Problem statement: Each record must be retyped in full. No character may differ.

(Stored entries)
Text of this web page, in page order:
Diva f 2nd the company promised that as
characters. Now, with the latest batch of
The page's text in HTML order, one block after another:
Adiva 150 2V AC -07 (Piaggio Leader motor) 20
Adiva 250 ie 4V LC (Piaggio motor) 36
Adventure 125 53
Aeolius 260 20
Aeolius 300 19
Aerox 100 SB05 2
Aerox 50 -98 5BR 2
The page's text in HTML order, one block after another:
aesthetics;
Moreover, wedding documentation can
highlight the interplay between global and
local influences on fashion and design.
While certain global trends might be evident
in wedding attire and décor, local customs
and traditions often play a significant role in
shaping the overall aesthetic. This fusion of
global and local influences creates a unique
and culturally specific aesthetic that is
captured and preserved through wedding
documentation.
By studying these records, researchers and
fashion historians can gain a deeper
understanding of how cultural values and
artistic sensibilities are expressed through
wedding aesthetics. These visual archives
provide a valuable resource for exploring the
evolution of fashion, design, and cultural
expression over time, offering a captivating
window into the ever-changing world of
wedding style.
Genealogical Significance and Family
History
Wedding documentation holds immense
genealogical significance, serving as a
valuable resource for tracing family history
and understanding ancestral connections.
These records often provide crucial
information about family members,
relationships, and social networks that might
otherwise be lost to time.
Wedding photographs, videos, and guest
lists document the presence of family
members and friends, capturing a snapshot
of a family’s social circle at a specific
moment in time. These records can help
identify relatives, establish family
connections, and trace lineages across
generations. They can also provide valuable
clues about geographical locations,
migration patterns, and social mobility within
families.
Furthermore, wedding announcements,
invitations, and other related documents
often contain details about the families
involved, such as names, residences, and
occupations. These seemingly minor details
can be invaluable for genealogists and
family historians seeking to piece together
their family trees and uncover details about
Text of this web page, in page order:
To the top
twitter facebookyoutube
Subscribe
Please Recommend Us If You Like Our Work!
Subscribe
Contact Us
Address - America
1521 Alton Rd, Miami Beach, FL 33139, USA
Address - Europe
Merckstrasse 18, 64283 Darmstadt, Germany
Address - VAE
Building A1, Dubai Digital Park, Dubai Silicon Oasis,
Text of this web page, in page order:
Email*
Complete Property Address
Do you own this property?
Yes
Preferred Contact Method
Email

Answer to this exercise:
Text of this web page, in page order:
Diva f 2nd the company promised that as
characters. Now, with the latest batch of
The page's text in HTML order, one block after another:
Adiva 150 2V AC -07 (Piaggio Leader motor) 20
Adiva 250 ie 4V LC (Piaggio motor) 36
Adventure 125 53
Aeolius 260 20
Aeolius 300 19
Aerox 100 SB05 2
Aerox 50 -98 5BR 2
The page's text in HTML order, one block after another:
aesthetics;
Moreover, wedding documentation can
highlight the interplay between global and
local influences on fashion and design.
While certain global trends might be evident
in wedding attire and décor, local customs
and traditions often play a significant role in
shaping the overall aesthetic. This fusion of
global and local influences creates a unique
and culturally specific aesthetic that is
captured and preserved through wedding
documentation.
By studying these records, researchers and
fashion historians can gain a deeper
understanding of how cultural values and
artistic sensibilities are expressed through
wedding aesthetics. These visual archives
provide a valuable resource for exploring the
evolution of fashion, design, and cultural
expression over time, offering a captivating
window into the ever-changing world of
wedding style.
Genealogical Significance and Family
History
Wedding documentation holds immense
genealogical significance, serving as a
valuable resource for tracing family history
and understanding ancestral connections.
These records often provide crucial
information about family members,
relationships, and social networks that might
otherwise be lost to time.
Wedding photographs, videos, and guest
lists document the presence of family
members and friends, capturing a snapshot
of a family’s social circle at a specific
moment in time. These records can help
identify relatives, establish family
connections, and trace lineages across
generations. They can also provide valuable
clues about geographical locations,
migration patterns, and social mobility within
families.
Furthermore, wedding announcements,
invitations, and other related documents
often contain details about the families
involved, such as names, residences, and
occupations. These seemingly minor details
can be invaluable for genealogists and
family historians seeking to piece together
their family trees and uncover details about
Text of this web page, in page order:
To the top
twitter facebookyoutube
Subscribe
Please Recommend Us If You Like Our Work!
Subscribe
Contact Us
Address - America
1521 Alton Rd, Miami Beach, FL 33139, USA
Address - Europe
Merckstrasse 18, 64283 Darmstadt, Germany
Address - VAE
Building A1, Dubai Digital Park, Dubai Silicon Oasis,
Text of this web page, in page order:
Email*
Complete Property Address
Do you own this property?
Yes
Preferred Contact Method
Email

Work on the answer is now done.